**Task requirements**
Somewhere below is a line with "RHÔNE-ALPES (72, 76, 160, 95)" and, later, a line with "Tarteletter med hasselnötspraliné"; repeat those two lines and all the lines between them, exactly as they are.

[Dataset excerpts]
:::::

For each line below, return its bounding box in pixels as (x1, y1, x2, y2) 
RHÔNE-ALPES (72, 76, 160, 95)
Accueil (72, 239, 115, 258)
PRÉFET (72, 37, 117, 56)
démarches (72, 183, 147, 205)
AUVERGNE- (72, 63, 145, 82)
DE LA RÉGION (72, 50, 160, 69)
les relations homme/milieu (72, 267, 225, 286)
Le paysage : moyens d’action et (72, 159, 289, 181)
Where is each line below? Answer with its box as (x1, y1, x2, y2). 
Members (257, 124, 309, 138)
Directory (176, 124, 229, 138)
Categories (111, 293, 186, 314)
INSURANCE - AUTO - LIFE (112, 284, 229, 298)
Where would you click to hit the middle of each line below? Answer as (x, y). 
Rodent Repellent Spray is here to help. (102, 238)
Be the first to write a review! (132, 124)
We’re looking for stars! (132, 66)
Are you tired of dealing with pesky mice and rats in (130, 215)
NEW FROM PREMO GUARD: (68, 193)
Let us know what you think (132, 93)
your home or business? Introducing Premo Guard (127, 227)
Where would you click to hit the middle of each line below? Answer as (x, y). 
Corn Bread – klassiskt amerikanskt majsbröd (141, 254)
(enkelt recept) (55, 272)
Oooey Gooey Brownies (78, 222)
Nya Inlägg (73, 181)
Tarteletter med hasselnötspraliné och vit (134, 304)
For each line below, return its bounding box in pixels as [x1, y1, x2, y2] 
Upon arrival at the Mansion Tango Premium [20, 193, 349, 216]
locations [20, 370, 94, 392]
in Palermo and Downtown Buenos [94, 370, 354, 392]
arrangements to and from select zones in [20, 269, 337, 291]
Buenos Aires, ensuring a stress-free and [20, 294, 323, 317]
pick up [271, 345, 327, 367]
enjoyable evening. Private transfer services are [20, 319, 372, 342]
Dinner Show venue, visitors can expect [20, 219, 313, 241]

:::::

**Written solution**
RHÔNE-ALPES (72, 76, 160, 95)
Accueil (72, 239, 115, 258)
PRÉFET (72, 37, 117, 56)
démarches (72, 183, 147, 205)
AUVERGNE- (72, 63, 145, 82)
DE LA RÉGION (72, 50, 160, 69)
les relations homme/milieu (72, 267, 225, 286)
Le paysage : moyens d’action et (72, 159, 289, 181)
Where is each line below? Answer with its box as (x1, y1, x2, y2). 
Members (257, 124, 309, 138)
Directory (176, 124, 229, 138)
Categories (111, 293, 186, 314)
INSURANCE - AUTO - LIFE (112, 284, 229, 298)
Where would you click to hit the middle of each line below? Answer as (x, y). 
Rodent Repellent Spray is here to help. (102, 238)
Be the first to write a review! (132, 124)
We’re looking for stars! (132, 66)
Are you tired of dealing with pesky mice and rats in (130, 215)
NEW FROM PREMO GUARD: (68, 193)
Let us know what you think (132, 93)
your home or business? Introducing Premo Guard (127, 227)
Where would you click to hit the middle of each line below? Answer as (x, y). 
Corn Bread – klassiskt amerikanskt majsbröd (141, 254)
(enkelt recept) (55, 272)
Oooey Gooey Brownies (78, 222)
Nya Inlägg (73, 181)
Tarteletter med hasselnötspraliné och vit (134, 304)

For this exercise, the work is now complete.